I checked get_sof():

https://github.com/libjpeg-turbo/libjpeg-turbo/blob/main/jdmarker.c#L286-L298

And the file really does have incorrect channel ids.

So: the original SVS file has incorrect channel ids leading to a mistaken guess of YCbCr (this is an aperio bug). The DICOM metadata has the correct RGB photometric interpretation. To read this case correctly, we need to override jpeg_color_space with the DICOM PI during load.

bfconvert output with no -precompressed flag

Now bfconvert will regenerate the JPEGs and tag the channels correctly as YCbCr (it normally writes JPEGs in this space).

However, bfconvert is NOT updating the photometricinterpretation in the DICOM metadata to match the PI they are writing in. To read this case correctly, we must NOT override jpeg_color_space.

Solution

openslide needs to check the component ids of tiles it fetches from DICOMs, and only override jpeg_color_space if the component ids are unknown.

How annoying! I'll try to make a PR.

jcupitt commented 5 months ago

I made a PR and all cases seem to work now. Thanks for reporting this, @FabianHoerst

FabianHoerst commented 5 months ago

Hello @jcupitt,

Thanks for your effort!!! Do you think that this could also be an issue with the Aperio files, which they could fix in their scanning software?

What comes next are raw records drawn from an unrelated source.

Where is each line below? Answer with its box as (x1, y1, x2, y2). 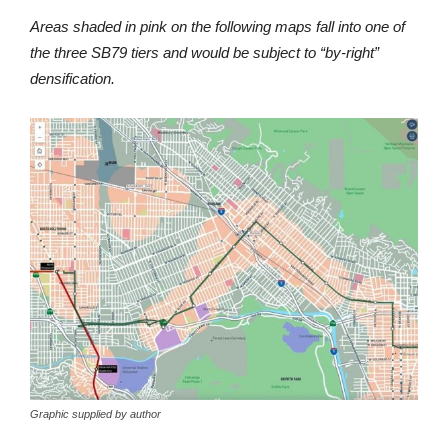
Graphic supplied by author (30, 407, 161, 420)
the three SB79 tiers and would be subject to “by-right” (30, 43, 379, 61)
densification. (30, 69, 115, 87)
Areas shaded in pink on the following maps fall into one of (30, 17, 405, 35)
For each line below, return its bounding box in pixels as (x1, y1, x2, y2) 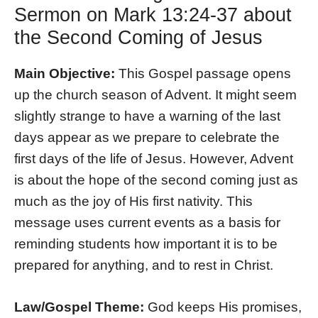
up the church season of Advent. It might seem (14, 87, 297, 103)
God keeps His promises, (148, 300, 302, 315)
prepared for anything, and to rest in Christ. (14, 258, 273, 273)
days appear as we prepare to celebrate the (14, 130, 280, 146)
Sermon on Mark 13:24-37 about (14, 4, 292, 26)
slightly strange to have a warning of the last (14, 109, 280, 124)
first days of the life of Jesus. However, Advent (14, 151, 293, 167)
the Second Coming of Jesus (14, 27, 263, 49)

jcupitt commented 5 months ago

It's a very long-standing issue in SVS, so they probably can't change it without breaking compatibility. For example, openslide patch around this problem in their SVS reader here:

https://github.com/openslide/openslide/blob/main/src/openslide-decode-tiff.c#L245-L246

I think it's probably something bfconvert could improve -- IMO they shouldn't just pass JPEGs through from SVS, they ought to fix the component ids. It might be worth reporting the issue to them.

FabianHoerst commented 5 months ago

It could be beneficial; I'm considering bringing up this issue with them. Additionally, I've identified some other issues with their conversion process that I plan to address soon (especially when using -precompressed). However, I need to organize public data to help them replicate the issue beforehand.

jcupitt commented 5 months ago

That sounds like a useful thing to do. I'd be happy to assist if you need anything.

jcupitt commented 3 months ago

bioformats are also working on fixing their side, so I think this is resolved.